(Source material Opens)

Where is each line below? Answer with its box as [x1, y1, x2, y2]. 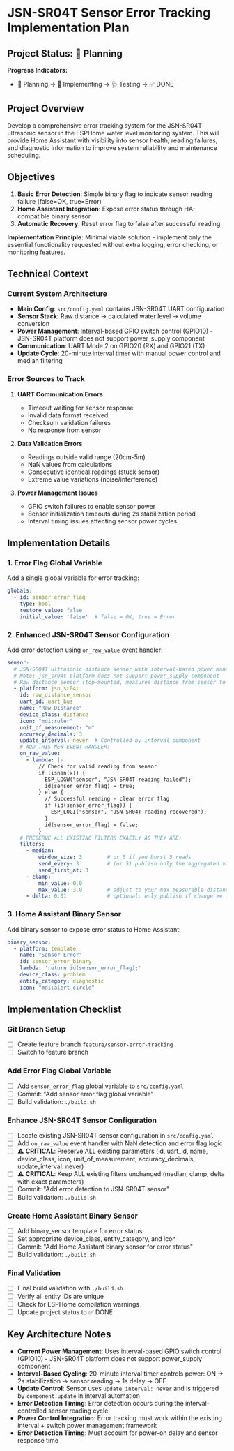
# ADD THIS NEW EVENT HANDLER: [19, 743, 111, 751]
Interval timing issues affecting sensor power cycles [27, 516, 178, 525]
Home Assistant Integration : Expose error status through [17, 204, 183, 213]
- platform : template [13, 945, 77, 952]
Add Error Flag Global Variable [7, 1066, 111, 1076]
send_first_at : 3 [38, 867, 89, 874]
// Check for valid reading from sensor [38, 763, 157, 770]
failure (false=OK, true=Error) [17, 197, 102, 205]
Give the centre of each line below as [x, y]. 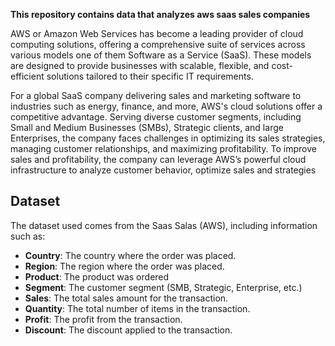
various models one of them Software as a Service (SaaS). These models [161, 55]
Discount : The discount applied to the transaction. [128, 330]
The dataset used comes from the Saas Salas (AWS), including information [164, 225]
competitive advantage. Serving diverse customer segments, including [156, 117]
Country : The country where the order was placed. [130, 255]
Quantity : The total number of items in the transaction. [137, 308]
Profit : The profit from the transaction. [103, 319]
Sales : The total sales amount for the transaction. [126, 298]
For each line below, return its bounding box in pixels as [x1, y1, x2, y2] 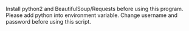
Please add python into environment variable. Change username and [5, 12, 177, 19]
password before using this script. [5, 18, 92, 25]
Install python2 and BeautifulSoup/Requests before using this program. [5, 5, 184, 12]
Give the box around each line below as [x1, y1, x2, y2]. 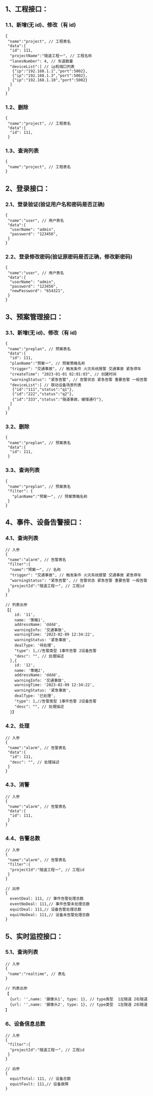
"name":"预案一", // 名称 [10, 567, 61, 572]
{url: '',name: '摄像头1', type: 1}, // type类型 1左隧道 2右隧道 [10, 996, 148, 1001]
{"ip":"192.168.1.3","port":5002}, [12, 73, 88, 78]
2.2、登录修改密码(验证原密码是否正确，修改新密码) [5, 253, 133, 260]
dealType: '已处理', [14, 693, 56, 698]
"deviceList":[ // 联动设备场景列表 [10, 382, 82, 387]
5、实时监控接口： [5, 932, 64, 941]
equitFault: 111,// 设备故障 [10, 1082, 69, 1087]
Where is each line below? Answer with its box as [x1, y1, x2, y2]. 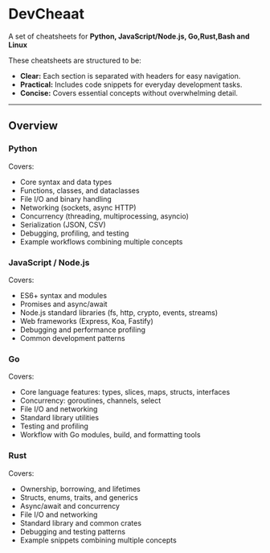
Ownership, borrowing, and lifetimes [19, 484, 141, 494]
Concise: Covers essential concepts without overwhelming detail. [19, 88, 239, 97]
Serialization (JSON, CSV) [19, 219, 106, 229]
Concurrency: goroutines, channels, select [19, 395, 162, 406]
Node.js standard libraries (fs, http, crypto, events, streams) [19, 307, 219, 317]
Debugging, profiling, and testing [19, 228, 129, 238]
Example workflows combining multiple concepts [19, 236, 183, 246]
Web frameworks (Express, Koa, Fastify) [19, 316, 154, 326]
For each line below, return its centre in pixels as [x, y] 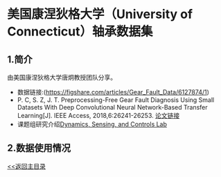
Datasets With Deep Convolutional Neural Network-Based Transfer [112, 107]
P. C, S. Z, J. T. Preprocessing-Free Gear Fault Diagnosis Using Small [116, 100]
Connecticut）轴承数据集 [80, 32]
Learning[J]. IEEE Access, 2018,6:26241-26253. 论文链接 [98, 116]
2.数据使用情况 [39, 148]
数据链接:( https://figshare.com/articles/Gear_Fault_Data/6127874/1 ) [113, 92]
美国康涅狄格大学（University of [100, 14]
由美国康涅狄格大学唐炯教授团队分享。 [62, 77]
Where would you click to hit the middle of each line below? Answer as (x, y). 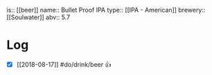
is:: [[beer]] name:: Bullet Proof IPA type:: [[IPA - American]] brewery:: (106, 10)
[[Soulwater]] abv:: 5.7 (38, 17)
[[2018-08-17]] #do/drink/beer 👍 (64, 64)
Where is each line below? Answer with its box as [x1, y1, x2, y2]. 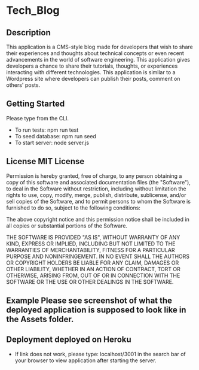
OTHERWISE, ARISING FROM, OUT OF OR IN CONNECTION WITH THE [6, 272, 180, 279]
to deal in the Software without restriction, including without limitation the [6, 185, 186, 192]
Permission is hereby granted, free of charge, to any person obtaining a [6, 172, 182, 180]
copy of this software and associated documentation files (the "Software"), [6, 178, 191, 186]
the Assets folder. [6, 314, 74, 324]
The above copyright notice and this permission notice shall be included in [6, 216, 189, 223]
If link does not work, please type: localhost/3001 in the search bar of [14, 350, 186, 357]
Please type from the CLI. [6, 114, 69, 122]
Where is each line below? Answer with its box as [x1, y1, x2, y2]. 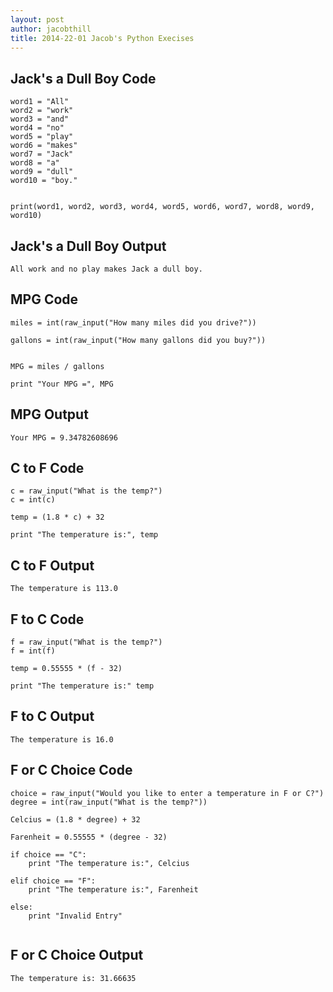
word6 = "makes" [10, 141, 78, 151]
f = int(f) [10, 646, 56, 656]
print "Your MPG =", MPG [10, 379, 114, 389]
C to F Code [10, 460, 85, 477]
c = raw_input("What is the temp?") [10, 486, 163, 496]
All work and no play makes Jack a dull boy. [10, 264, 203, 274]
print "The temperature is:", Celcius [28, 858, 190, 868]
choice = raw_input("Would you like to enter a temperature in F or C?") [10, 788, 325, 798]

(Source material Closes)
(Source material Opens)

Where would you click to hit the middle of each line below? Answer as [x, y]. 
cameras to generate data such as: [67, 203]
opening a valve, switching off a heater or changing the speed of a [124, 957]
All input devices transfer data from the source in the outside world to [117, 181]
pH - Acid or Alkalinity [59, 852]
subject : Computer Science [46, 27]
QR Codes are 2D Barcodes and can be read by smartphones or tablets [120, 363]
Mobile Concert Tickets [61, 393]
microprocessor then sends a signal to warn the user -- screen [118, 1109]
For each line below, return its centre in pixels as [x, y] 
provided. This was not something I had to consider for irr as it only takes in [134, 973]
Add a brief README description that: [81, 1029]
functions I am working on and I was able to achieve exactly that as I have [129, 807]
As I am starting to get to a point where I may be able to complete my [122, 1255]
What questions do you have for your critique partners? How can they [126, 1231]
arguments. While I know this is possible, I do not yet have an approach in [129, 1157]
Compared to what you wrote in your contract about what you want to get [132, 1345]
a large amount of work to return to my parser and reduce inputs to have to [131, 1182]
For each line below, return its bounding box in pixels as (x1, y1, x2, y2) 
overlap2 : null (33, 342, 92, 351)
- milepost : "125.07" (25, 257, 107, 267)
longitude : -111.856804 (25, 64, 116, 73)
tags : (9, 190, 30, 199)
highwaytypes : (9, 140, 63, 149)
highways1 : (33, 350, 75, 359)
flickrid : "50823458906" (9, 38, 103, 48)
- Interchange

(Source material Closes)
(Source material Opens)

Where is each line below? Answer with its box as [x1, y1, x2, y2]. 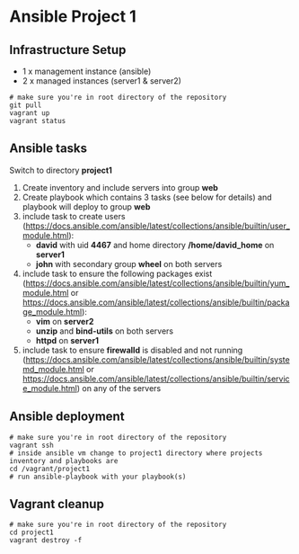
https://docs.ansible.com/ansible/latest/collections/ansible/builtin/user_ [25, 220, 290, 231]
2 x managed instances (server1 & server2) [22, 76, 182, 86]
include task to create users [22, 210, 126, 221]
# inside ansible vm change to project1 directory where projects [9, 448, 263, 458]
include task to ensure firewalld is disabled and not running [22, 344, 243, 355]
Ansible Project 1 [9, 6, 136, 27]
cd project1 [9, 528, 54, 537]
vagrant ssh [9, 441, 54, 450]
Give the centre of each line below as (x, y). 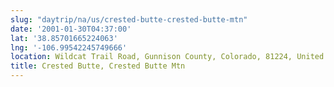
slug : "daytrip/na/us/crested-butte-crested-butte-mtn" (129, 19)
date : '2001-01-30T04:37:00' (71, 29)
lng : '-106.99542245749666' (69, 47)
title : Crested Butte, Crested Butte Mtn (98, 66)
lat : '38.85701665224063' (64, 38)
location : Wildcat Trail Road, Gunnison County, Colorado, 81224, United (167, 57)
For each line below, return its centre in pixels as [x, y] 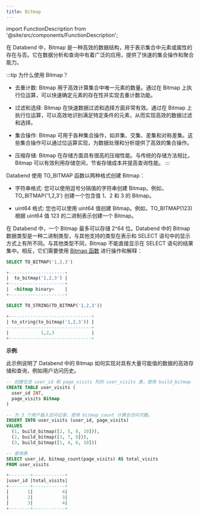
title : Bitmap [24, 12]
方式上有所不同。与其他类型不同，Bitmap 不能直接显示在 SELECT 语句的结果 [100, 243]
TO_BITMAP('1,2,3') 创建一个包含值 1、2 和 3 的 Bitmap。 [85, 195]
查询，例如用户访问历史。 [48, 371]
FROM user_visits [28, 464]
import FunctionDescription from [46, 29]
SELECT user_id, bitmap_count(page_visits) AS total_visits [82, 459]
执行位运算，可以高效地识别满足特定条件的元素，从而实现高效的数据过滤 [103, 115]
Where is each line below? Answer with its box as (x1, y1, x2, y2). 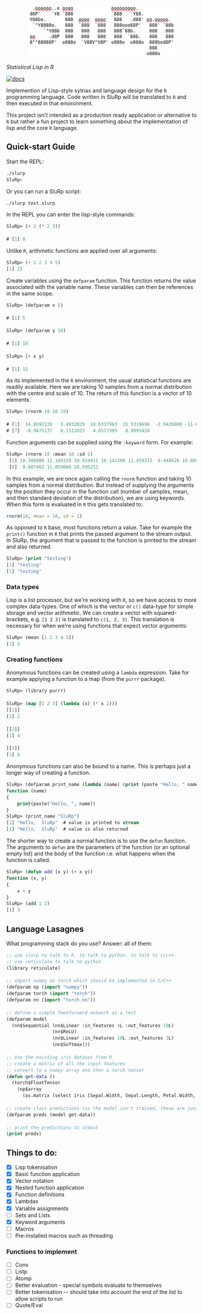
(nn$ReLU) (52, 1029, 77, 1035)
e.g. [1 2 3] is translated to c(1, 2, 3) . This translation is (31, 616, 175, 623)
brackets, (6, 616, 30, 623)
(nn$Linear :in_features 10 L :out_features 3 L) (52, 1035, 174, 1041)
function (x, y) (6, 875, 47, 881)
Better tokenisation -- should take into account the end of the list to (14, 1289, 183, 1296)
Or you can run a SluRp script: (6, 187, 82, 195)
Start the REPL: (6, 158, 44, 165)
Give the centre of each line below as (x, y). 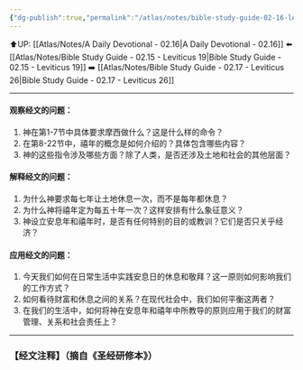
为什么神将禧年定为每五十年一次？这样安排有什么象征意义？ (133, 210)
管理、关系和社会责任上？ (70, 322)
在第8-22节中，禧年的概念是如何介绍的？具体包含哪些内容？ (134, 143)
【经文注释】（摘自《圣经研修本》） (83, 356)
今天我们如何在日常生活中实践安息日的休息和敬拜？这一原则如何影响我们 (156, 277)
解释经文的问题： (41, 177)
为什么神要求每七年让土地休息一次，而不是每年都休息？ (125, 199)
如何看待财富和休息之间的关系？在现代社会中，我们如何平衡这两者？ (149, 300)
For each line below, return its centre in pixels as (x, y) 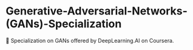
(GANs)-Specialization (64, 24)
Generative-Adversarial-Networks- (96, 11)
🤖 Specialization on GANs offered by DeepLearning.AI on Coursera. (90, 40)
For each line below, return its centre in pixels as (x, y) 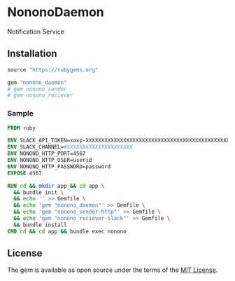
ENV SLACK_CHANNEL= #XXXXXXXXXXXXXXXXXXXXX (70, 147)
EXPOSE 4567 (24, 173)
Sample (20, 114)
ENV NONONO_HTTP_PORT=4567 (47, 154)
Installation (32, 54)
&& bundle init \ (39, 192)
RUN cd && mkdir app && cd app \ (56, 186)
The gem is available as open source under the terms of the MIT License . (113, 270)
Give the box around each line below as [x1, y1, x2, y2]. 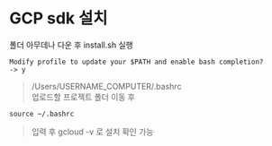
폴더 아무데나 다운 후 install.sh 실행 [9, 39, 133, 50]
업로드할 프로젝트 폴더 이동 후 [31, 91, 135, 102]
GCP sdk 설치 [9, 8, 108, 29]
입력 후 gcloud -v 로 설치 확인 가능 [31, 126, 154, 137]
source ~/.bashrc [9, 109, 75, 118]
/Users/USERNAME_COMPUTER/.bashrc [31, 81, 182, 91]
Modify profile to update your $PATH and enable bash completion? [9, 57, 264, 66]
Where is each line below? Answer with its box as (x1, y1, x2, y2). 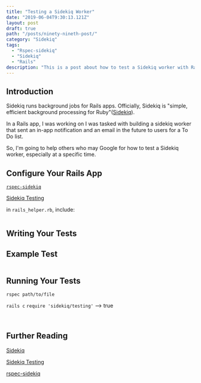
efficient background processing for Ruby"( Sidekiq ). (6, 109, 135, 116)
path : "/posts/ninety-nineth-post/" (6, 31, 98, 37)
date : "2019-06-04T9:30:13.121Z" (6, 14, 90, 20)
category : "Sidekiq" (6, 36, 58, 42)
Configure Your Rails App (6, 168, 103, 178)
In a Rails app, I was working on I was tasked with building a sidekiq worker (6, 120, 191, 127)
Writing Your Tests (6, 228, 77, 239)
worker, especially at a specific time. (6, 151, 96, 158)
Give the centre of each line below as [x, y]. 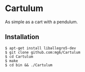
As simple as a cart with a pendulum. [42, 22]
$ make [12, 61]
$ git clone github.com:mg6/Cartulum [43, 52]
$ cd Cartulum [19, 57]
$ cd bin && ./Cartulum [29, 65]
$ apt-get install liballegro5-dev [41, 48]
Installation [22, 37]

(Source material Closes)

Work to complete: Check the entries above line by line and return each one containing the word "makes".

Answer for the task:
word6 = "makes" [10, 141, 78, 151]
All work and no play makes Jack a dull boy. [10, 264, 203, 274]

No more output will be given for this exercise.